Tissue regeneration is a complex process that requires the coordination of stem cell activation, proliferation and differentiation to maintain or repair the structure. The olfactory epithelium (OE) is a sensory neuroepithelium whose constituent cell types including the olfactory sensory neurons are continuously replaced during the lifetime of the animal. Following severe injury resulting in the loss of mature cell types, the OE is repopulated through the proliferation and differentiation of adult tissue stem cells and other progenitor cells. The regenerative capacity and limited number of cell types in the OE make it an excellent model for investigating stem cell maintenance, proliferation and differentiation in vivo. Previous studies have identified the horizontal basal cell (HBC) as the multipotent neural stem cell of the OE; the molecules and pathways regulating this adult tissue stem cell are unknown, however. We have used microarray-based whole genome transcriptome profiling of FACS-purified HBCs as an approach toward identifying the genes and genes and genetic networks regulating olfactory stem cell function. In parallel we have also analyzed and identified the complement of miRNAs expressed in these cells. Together these studies are expected to provide insights into the transcriptional and post-transcriptional programs underlying the regulation of olfactory stem cell self-renewal, proliferation and differentiation.


Thursday, April 15th

Three Problems in Statistical Genomics
Professor Adam B. Olshen
Department of Epidemiology and Biostatistics and HDFC Cancer Center, University of California, San Francisco

I will discuss three problems in statistical genomics that are connected by the use of high resolution arrays. The first is discovering subtypes based on multiple types of genomic data. The second is distinguishing primary tumors from metastases utilizing copy number data. The third is estimating parent-specific copy number from SNP arrays. The resulting methodologies will be demonstrated on cancer data sets.


Thursday, April 22nd

Differential expression analysis for sequence count data
Dr. Wolfgang Huber
Group Leader, European Molecular Biology Laboratory, Heidelberg, Germany

Motivation: High throughput nucleotide sequencing provides quantitative readouts in assays for RNA expression (RNA-Seq), protein-DNA binding (ChIP-Seq), cell counting. Statistical inference of differential signal in these data needs to take into account their natural variability throughout the dynamic range. When the number of replicates is small, error modeling is needed to achieve statistical power.

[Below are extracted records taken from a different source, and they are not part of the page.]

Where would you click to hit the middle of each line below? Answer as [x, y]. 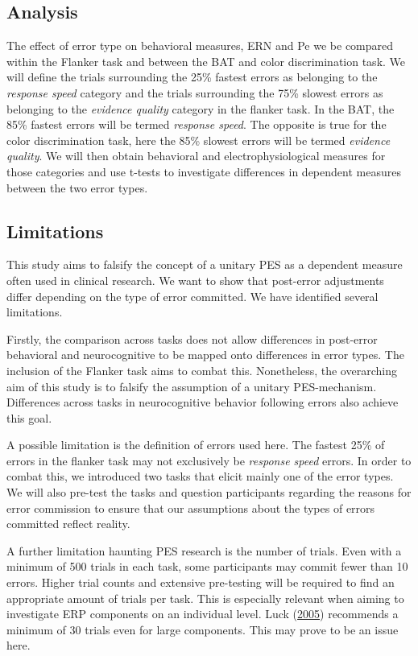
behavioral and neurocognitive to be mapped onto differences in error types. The [205, 355]
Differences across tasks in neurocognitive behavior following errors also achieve [203, 402]
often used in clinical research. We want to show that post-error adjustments [195, 280]
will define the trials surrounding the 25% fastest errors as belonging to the [192, 77]
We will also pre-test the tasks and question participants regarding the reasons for [209, 492]
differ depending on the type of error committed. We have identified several [192, 296]
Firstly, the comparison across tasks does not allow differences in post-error [192, 338]
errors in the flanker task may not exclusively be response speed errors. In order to [209, 460]
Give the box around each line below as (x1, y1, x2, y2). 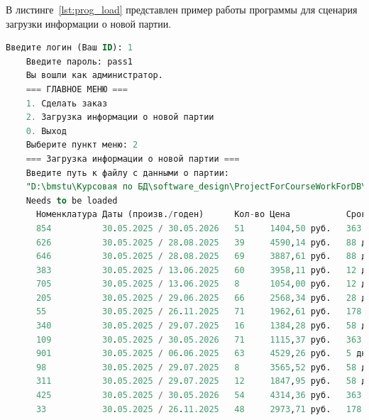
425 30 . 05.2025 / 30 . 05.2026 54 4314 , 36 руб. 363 (35, 390, 362, 401)
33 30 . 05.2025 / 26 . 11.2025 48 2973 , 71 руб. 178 (35, 404, 362, 414)
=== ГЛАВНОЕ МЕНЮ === (26, 84, 128, 94)
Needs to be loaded (26, 195, 118, 206)
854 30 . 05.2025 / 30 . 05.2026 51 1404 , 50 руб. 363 (35, 223, 362, 233)
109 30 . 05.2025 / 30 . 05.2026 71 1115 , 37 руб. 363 (35, 334, 362, 345)
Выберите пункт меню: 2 (26, 140, 138, 150)
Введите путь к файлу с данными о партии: (26, 167, 229, 178)
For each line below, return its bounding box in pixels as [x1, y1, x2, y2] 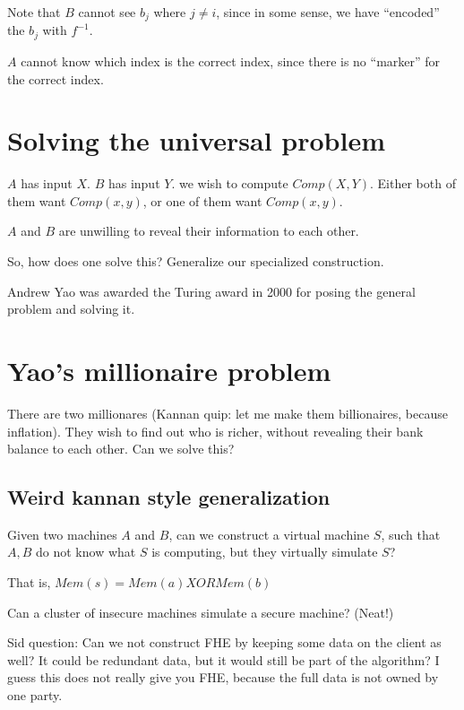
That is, [7, 573, 51, 592]
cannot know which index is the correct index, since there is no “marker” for [21, 51, 441, 70]
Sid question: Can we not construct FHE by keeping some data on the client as [7, 633, 442, 652]
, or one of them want [142, 191, 262, 210]
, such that [381, 524, 441, 543]
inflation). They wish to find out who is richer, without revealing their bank [7, 421, 424, 440]
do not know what [36, 542, 136, 561]
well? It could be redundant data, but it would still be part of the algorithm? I [7, 650, 440, 669]

Results: We propose an error model that uses the negative binomial distribution, with variance and mean linked by local regression, to model the null distribution of the count data. The method controls type-I error and provides good detection power.

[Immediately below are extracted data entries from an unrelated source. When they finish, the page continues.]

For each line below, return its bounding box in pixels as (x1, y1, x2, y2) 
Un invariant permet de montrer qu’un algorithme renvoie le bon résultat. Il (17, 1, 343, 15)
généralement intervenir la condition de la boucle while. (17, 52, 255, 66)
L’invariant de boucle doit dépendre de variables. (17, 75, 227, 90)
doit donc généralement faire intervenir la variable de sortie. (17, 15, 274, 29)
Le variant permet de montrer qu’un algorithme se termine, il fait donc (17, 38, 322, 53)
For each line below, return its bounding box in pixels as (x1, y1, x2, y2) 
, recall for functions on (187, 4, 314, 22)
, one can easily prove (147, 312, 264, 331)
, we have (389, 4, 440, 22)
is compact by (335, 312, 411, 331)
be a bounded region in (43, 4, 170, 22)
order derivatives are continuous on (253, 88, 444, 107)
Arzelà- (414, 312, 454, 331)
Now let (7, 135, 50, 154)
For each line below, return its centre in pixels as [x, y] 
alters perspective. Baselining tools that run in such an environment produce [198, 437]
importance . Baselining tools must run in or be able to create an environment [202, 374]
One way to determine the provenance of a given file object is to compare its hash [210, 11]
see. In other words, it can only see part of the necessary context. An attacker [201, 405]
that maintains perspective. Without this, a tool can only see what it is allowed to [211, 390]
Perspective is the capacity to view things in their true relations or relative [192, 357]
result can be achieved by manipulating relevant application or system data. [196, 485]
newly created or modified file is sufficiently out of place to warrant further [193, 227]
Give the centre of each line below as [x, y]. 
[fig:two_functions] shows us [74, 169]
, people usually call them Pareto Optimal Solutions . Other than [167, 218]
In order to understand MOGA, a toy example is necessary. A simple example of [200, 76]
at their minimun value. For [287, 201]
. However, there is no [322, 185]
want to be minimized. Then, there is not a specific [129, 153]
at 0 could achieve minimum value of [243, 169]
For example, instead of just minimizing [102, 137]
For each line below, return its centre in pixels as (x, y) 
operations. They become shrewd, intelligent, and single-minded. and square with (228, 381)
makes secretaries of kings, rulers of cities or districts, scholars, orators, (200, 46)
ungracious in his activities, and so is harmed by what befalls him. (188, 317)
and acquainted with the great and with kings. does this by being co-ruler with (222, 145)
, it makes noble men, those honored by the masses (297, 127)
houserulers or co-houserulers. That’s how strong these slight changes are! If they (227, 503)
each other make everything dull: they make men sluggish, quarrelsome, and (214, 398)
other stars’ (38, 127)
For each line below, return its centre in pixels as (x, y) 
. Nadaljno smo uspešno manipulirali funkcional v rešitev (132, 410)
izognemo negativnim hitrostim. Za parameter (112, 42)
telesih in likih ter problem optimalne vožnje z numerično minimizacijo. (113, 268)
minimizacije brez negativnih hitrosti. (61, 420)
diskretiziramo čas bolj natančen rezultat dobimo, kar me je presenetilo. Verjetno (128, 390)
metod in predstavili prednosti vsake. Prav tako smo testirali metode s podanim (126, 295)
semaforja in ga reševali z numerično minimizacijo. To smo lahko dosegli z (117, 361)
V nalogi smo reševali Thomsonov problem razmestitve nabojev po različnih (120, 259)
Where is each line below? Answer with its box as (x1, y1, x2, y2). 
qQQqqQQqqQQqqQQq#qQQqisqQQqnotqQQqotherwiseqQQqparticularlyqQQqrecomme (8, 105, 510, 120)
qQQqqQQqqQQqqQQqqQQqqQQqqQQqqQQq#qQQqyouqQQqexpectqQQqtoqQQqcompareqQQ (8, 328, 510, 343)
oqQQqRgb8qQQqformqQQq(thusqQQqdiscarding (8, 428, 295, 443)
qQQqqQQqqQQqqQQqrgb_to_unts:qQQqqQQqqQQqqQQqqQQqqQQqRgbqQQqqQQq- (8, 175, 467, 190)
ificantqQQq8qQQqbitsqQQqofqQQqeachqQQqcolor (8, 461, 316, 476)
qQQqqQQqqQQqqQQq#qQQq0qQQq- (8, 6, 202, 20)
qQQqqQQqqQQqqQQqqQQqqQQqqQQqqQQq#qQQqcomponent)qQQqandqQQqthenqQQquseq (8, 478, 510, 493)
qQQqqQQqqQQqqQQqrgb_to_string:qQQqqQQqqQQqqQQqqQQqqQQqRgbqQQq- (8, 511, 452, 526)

Availability: A free open-source R/Biondonductor software package, called "DESeq", is available from http://www-huber.embl.de/users/anders/DESeq


Thursday, May 6th

Post-transcriptional Regulation of microRNA Biogenesis
Professor Jun S. Song
Department of Biostatistics and Epidemiology, Institute for Human Genetics, UCSF

MicroRNAs are short non-coding RNAs which inhibit the translation of mRNAs. MicroRNAs are processed by enzymes in multiple steps, and many unknown factors may regulate the biogenesis. This talk will describe two new mechanisms that can regulate the processing of microRNAs. I will also discuss the computational challenges involved in analyzing microRNA expression profiles.